◆ Records provided

---*---

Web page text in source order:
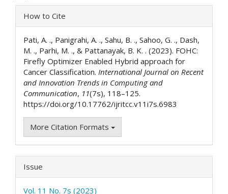
Article
Details
How to Cite
Pati, A. ., Panigrahi, A. ., Sahu, B. ., Sahoo, G. ., Dash,
M. ., Parhi, M. ., & Pattanayak, B. K. . (2023). FOHC:
Firefly Optimizer Enabled Hybrid approach for
Cancer Classification. International Journal on Recent
and Innovation Trends in Computing and
Communication, 11(7s), 118–125.
https://doi.org/10.17762/ijritcc.v11i7s.6983
More Citation Formats
Issue
Vol. 11 No. 7s (2023)

---*---

◆ Your instructions
Write the records out again exactly; none of the pictures belong in the copy.

◆ Final answer
Web page text in source order:
Article
Details
How to Cite
Pati, A. ., Panigrahi, A. ., Sahu, B. ., Sahoo, G. ., Dash,
M. ., Parhi, M. ., & Pattanayak, B. K. . (2023). FOHC:
Firefly Optimizer Enabled Hybrid approach for
Cancer Classification. International Journal on Recent
and Innovation Trends in Computing and
Communication, 11(7s), 118–125.
https://doi.org/10.17762/ijritcc.v11i7s.6983
More Citation Formats
Issue
Vol. 11 No. 7s (2023)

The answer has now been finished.